In the last years more and more sites use SSL certificates to encrypt the communication to their sites, this certificate grants their URL with the “S” after the “http” prefix.
Browser notice the encryption status and add a lock or some other icon to hint to the users that they are now in a safe web page so they can safely put their credit card credentials and buy whatever they want as the communication is encrypted and there are no listeners on this line.
If a site has a certificate but there is something wrong with it, maybe it is expired or maybe it doesn’t point to the site in the right way (doesn’t add the www prefix for example) then most browser will alert you while some of them (Chrome! for example) will block you from accessing the site by default (advanced -> I trust…).

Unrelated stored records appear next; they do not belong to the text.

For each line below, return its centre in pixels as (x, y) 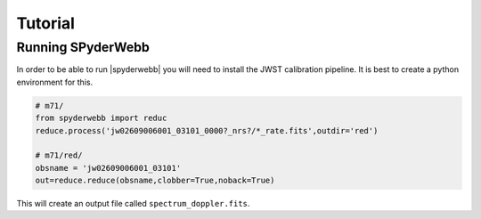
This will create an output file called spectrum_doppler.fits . (133, 204)
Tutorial (46, 23)
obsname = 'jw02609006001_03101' (108, 168)
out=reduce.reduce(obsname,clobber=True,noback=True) (155, 181)
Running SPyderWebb (83, 47)
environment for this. (55, 82)
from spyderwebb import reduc (101, 118)
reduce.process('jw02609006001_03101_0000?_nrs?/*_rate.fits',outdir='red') (207, 130)

How should a web crawler handle these pages ? should it access them like normal pages ? should it block the access to them like Chrome’s default behaviour ?
MocularWebCralwer’s approach is simple, get to crawl as many links while exposing the user to the minimal risks. Most web crawlers will leave the decision to the user, but I believe in an opinionated approach rather than a blank approach, so, of course, if one wants he can configure the specifics using the CrawlerConfig object, but if he leaves the deafault behaviour he will get the following configurations out of the box:
- Regular crawling will include web pages which their SSL certificate is broken as the risk is really minimal-to-non-existent in a web crawler (home page, bookmarks, default search engine, toolbar – all of these don’t exist in a web crawler).
- Authenticated crawling – meaning when crawling places for which MWC will put the username/password will block broken SSL pages and not crawl them as not to leak the credentials to a MITM attack.
These simple rules are the default behaviour, but it can be easily tweaked to suit the user’s requirements.
P.S. Crawling broken SSL sites is as risky as crawling sites with no SSL certificate (http://…), there is no substantial difference between these two.